(Dataset excerpts)

┌──

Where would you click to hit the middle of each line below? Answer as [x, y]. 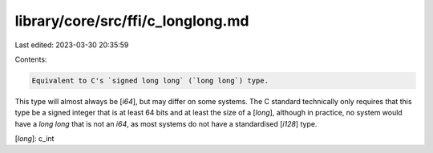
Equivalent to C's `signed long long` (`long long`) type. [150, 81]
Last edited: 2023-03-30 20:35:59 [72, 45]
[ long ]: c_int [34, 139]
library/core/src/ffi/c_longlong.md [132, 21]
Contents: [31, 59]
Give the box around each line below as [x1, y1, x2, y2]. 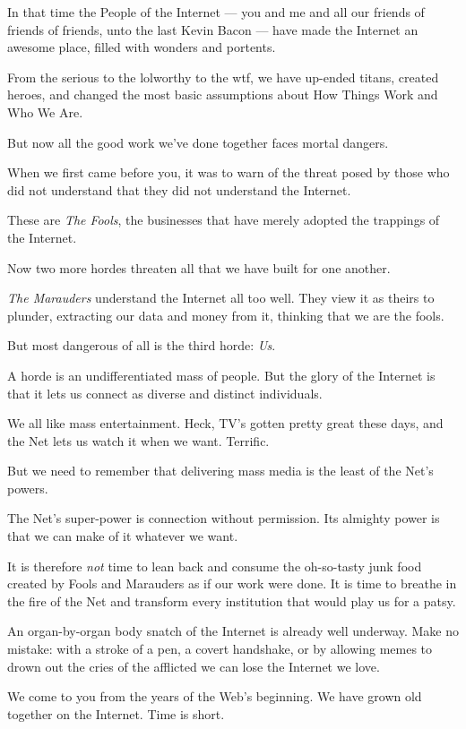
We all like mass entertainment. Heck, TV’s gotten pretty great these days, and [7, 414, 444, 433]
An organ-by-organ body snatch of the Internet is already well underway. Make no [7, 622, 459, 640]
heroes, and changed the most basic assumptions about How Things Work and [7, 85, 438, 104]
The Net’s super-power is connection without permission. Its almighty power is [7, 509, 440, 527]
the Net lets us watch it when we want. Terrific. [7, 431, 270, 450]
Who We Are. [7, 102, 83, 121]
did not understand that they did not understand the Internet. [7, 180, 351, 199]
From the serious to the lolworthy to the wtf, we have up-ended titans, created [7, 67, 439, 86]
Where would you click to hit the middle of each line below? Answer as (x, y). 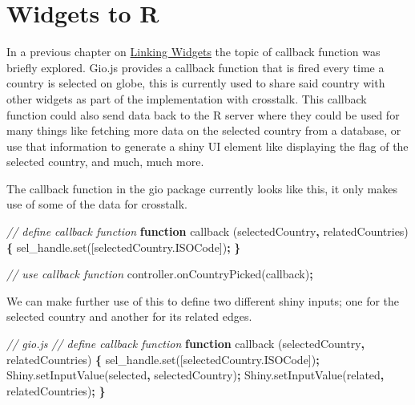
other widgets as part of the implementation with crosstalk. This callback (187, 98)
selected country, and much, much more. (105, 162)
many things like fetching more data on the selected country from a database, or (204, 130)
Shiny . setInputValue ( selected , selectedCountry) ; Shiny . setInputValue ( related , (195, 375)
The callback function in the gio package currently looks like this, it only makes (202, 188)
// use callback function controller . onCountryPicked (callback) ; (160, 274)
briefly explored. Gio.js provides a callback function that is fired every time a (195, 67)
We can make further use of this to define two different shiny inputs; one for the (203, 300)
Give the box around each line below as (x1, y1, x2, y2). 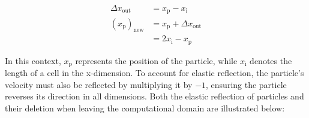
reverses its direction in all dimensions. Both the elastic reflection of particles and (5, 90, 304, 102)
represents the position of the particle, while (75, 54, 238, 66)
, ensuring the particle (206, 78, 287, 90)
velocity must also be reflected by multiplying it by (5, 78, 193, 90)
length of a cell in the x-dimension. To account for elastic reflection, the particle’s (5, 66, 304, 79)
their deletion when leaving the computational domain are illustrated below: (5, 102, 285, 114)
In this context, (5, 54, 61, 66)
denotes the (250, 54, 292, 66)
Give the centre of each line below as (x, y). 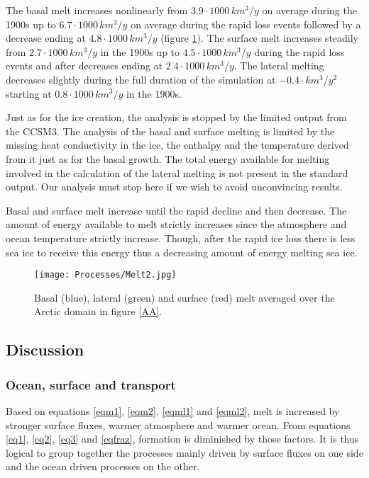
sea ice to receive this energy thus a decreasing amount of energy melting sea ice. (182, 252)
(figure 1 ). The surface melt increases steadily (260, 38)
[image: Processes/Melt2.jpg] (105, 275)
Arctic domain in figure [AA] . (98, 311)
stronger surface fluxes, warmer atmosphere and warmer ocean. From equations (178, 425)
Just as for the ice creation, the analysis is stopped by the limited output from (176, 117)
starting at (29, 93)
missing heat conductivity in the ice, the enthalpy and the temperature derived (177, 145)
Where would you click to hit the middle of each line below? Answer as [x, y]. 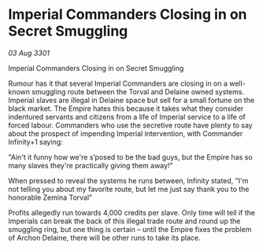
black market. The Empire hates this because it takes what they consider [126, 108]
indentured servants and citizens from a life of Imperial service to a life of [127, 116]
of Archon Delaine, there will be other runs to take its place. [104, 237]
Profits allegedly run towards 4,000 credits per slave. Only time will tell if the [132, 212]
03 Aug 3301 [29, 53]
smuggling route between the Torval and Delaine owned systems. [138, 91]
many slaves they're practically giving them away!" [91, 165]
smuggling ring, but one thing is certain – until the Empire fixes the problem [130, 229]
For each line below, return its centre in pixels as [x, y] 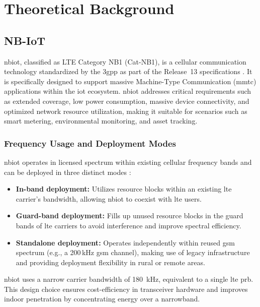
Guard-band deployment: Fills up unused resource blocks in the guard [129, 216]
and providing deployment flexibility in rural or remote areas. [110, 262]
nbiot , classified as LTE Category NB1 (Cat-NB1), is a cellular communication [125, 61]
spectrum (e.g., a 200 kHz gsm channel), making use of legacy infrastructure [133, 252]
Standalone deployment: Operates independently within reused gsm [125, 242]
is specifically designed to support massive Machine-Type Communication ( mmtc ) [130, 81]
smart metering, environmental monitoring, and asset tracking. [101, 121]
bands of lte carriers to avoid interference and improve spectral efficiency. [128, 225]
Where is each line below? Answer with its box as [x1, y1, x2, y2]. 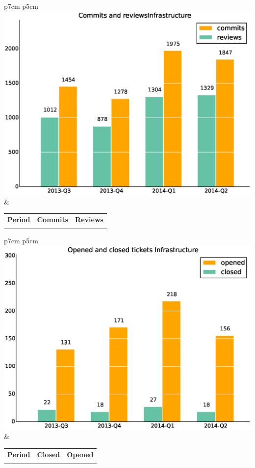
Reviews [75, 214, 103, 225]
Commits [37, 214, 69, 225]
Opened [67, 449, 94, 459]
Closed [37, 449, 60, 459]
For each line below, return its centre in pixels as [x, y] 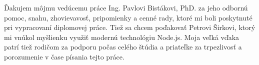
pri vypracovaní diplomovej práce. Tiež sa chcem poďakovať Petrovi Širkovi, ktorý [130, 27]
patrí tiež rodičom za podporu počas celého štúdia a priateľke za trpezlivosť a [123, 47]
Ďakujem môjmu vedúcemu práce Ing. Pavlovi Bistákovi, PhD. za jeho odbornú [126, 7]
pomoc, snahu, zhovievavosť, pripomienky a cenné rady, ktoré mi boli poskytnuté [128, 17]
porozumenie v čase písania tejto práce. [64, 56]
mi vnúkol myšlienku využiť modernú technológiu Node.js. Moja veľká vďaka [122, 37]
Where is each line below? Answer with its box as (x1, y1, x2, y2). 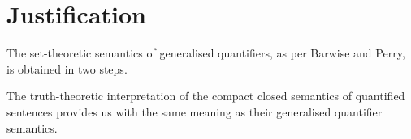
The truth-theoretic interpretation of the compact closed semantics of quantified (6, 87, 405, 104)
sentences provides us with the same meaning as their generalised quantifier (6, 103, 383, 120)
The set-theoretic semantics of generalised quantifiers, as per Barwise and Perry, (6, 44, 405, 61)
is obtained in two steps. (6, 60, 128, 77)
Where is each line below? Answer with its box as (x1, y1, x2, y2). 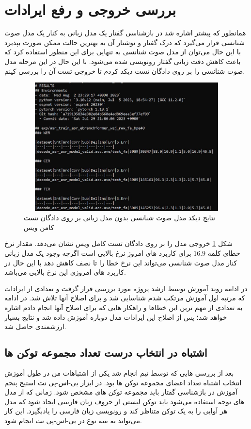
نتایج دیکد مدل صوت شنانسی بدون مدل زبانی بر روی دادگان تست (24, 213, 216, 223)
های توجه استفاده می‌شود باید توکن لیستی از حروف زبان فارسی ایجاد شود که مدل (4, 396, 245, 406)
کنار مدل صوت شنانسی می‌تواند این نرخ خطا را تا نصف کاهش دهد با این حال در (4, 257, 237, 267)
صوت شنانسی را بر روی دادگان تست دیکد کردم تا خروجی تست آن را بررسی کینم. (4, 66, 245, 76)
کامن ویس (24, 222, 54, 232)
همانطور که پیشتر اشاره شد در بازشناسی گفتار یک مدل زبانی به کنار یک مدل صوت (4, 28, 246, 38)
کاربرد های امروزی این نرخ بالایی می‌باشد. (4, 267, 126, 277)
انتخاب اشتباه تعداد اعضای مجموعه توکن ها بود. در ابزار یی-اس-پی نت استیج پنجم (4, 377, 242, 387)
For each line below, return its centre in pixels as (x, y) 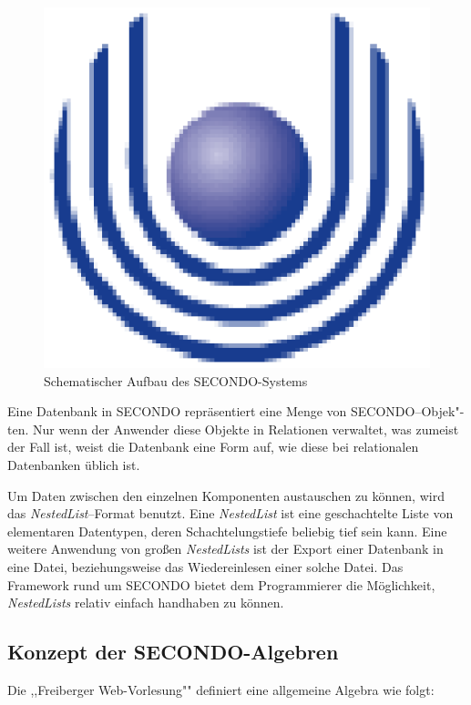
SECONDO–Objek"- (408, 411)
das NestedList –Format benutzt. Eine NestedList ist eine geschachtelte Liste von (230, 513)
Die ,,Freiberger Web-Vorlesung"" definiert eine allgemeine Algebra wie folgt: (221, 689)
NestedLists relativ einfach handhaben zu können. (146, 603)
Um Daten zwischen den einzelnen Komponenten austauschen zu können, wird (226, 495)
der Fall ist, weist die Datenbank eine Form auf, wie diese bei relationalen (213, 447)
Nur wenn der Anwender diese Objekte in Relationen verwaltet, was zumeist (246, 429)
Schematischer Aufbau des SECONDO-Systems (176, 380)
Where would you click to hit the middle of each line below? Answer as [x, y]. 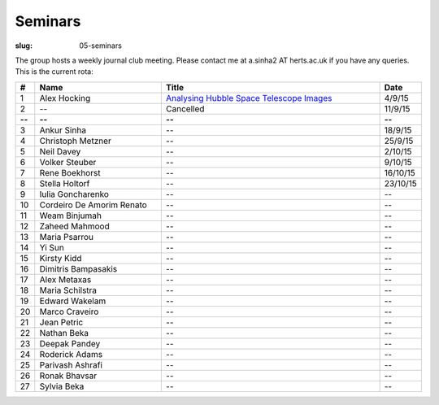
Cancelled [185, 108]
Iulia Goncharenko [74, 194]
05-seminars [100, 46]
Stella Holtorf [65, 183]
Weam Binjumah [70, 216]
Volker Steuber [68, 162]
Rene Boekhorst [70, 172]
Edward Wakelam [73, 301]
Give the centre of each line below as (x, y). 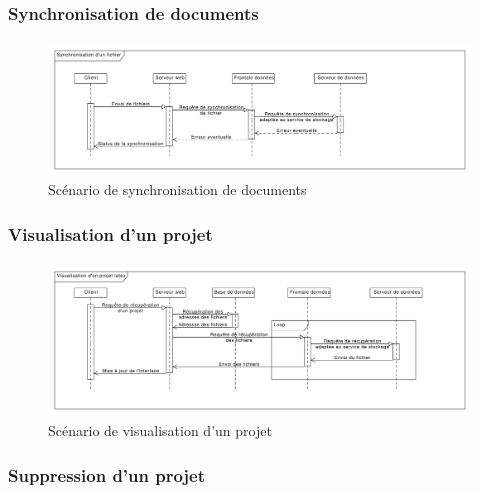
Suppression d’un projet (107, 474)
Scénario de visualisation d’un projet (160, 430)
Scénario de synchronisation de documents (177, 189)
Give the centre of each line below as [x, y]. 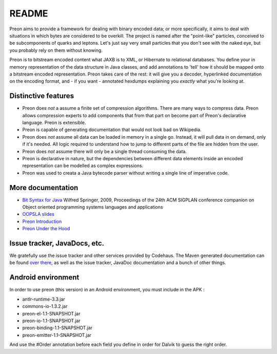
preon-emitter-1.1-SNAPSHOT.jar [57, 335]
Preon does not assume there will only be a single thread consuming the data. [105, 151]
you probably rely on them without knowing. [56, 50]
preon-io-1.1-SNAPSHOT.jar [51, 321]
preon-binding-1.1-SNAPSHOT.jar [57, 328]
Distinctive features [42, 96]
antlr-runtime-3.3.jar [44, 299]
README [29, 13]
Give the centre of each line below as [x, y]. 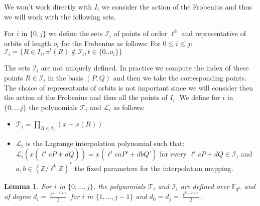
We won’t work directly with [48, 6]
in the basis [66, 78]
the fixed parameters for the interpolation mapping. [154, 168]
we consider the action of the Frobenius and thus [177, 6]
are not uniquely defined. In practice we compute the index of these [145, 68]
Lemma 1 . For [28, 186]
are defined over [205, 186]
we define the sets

└──

With the line holding "های توجه استفاده" as the first and the line holding "صوت شنانسی را" as the last, set down that range of the entries above exactly, and nothing else.

Response to this exercise:
های توجه استفاده می‌شود باید توکن لیستی از حروف زبان فارسی ایجاد شود که مدل (4, 396, 245, 406)
کنار مدل صوت شنانسی می‌تواند این نرخ خطا را تا نصف کاهش دهد با این حال در (4, 257, 237, 267)
صوت شنانسی را بر روی دادگان تست دیکد کردم تا خروجی تست آن را بررسی کینم. (4, 66, 245, 76)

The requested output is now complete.